If you are going to experiment, start with any short intro ML or statistics course. Doesn't really matter which if you're at the point where you're not sure where to start.
How big is the data set ? rows ? variables ? Can you start with some basic regression in excel ?
Tables are in SQL , for example we have monthly headcount since 2010, so near to 300,000 . But needs cleaning and have inconsistencies, currently working with July 2018 to today. Variables are level, gender line of business , group, maybe age, university, tier/ranking, commentaries about performance , productivity, hire and promotion dates
Not saying I would model that in Excel [you could as a starting point] but that’s a small data set. I would get into into a tool where you could see, work with the data
Thanks That’s something that I constantly remember working with hr data, I’m going to dig into it
Seriously, figure out what you’re doing before you start communicating “findings”. I can’t tell you how many times I’ve seen these sort of findings being discussed, with no foundation whatsoever, other than a simple observation that has no statistical backing.
People seem to be aware of the phrase “correlation is not causation”, but then dismiss the idea as soon as they have an observation that fits their hypothesis or world view, more generally.
For example, let’s say you observe that, on average, gender A has a higher salary than gender B. Some might get all excited at this point and start screaming “gender inequality”. However, this observation means nothing. It could be the case, hypothetically, that a disproportionate number of individuals of gender A live in higher cost of living cities or are aligned to higher- value (financially) practices in a firm (like strategy vs operations). These are what you might call confounding variables. Proper statistical analysis will flush these out.

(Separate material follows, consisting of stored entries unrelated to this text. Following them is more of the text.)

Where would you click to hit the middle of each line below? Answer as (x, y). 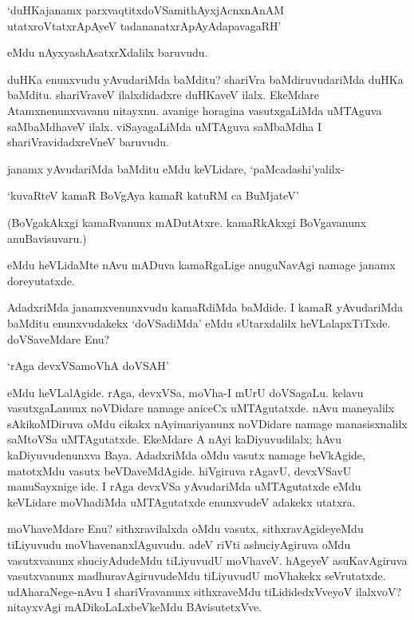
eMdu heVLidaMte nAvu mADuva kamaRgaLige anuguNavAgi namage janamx (201, 265)
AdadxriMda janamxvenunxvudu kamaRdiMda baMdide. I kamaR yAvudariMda (205, 307)
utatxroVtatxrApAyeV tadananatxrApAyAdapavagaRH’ (144, 25)
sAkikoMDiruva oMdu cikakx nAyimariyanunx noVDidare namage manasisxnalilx (207, 423)
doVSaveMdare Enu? (59, 338)
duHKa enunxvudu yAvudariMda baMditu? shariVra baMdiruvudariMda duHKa (205, 79)
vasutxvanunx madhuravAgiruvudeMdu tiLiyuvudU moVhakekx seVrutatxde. (197, 576)
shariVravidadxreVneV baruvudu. (88, 142)
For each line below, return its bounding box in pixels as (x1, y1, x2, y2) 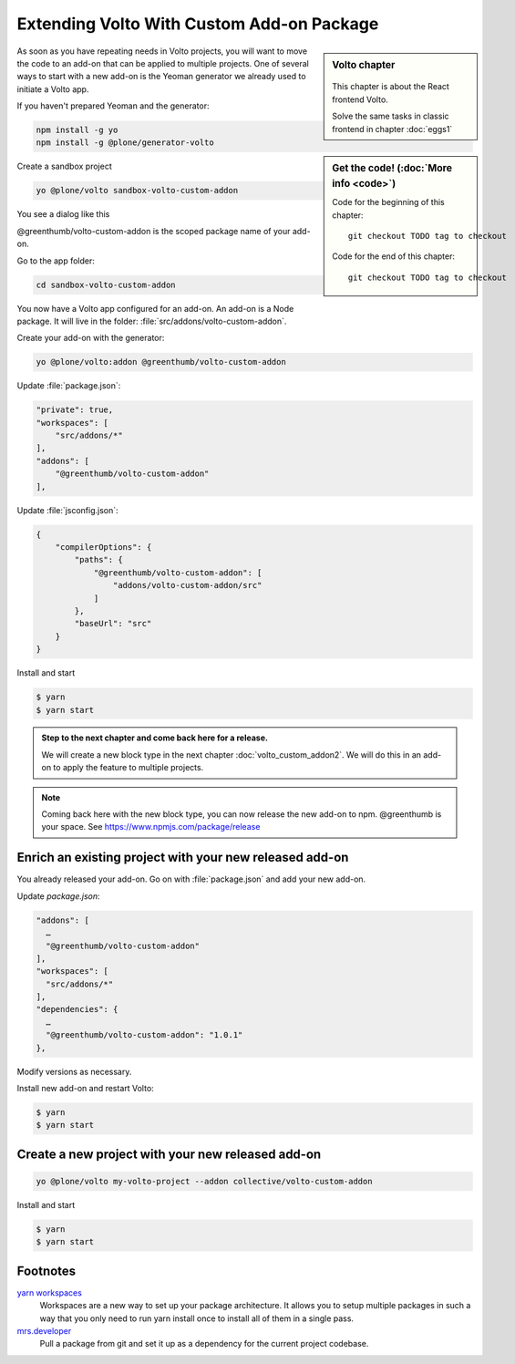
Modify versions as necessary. (16, 1066, 132, 1077)
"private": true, (36, 405, 114, 415)
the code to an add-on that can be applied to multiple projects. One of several (16, 57, 309, 68)
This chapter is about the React (332, 81, 450, 92)
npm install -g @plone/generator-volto (36, 138, 214, 148)
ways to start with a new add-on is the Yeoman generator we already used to (16, 71, 306, 82)
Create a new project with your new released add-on (16, 1146, 322, 1162)
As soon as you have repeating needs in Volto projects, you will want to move (16, 46, 308, 57)
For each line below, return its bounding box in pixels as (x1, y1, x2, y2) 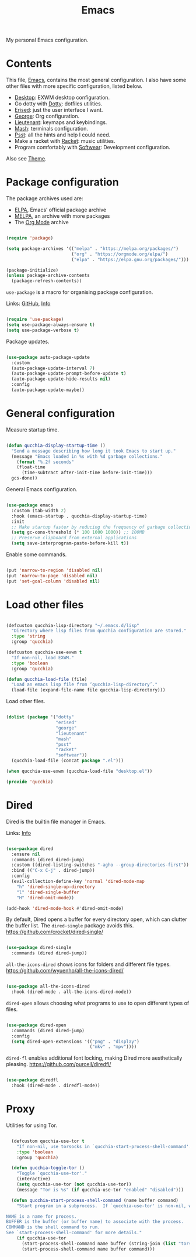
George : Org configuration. (14, 112, 80, 120)
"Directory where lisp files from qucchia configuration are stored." (11, 628, 187, 634)
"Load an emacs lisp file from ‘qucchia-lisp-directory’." (11, 681, 158, 688)
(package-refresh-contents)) (11, 278, 82, 284)
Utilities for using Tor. (6, 1122, 57, 1129)
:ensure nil (11, 851, 41, 857)
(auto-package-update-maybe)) (11, 387, 85, 393)
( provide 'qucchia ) (6, 779, 54, 785)

Now to attempt to answer your question, try regression, which will help you to understand which independent variables drive variation in whatever output variables you what to explore (and to what degree). Taking my example above, the output variable would be salary. The inputs, or independent variables, might be location, organizational group, years of experience, etc. If you have the “right” data, you will be able to figure this out. But, it could be the case that you don’t have the right data, which you’ll discover in a low R squared value for your regression model.
What exactly are you trying to predict here? What are your hypotheses? Figuring out how to code a regression model is easy, what will take more time is understanding the ethics and implications of what you’re doing. Look into confirmation bias, unbalanced datasets, and overall ethics. HR data is not something to play with if you don’t know what you’re doing. I’d be really annoyed to find out some random person in the firm is predicting my tenure at the firm or future salary growth based off a few scarce data points. I can already tell maternity leave data is going to disproportionately affect your prediction results given that many women are let go when taking it.